- #1
marissag
- 11
- 0
Homework Statement
A positive point charge Q1 = 1.9 x 10^-5C is fixed at the origin of coordinates, and aa negative charge Q2 = -6.5 x 10^-6C is fixed to the axis at x = +2.0m. Find the location of the place(s) along the x-axis where the electric field due to these two charges is zero. IF there is only one location then enter zero for the second location.
x = ______m
x = ______m
The Attempt at a Solution
for the distance I used Q1 = x and Q2 = abs val of 2-x and then used the equation of Q1/r1^2 = Q2/r2^2
so I started out with ::::
first (1.9 x 10^-5C)/x^2 = (-6.5 x 10^-6C)/((2-x)^2)
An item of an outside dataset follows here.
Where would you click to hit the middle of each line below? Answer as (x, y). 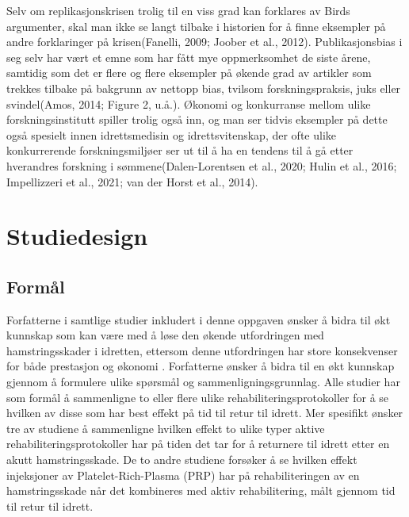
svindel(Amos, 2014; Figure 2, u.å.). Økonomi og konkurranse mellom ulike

then (1.9 x 10^-5C)/x^2 = (-6.5 x 10^-6C)/(x^2-4x+4)
then multiplied both denominators to get rid of them and got:::
(1.9 x 10^-5C)(x^2-4x+4) = (-6.5 x 10^-6C)(x^2)
then multiplied them all out and got:::
(2.55 x 10^-5C)(x2) - (7.6 x 10^-5)(x) + ((7.6 x 10^-5) = 0
at this point I used the quadratic formula and used:::
a = 2.55 x 10^-5
b = 7.5 x 10^-5
c = 7.5 x 10^-5
Now...here is the problem. When I plug these all into the quadratic formula I end up with a negative number in the square root which you can't take the square root of...
any help is appreciated...anybody to show me where I went wrong is appreciated as well!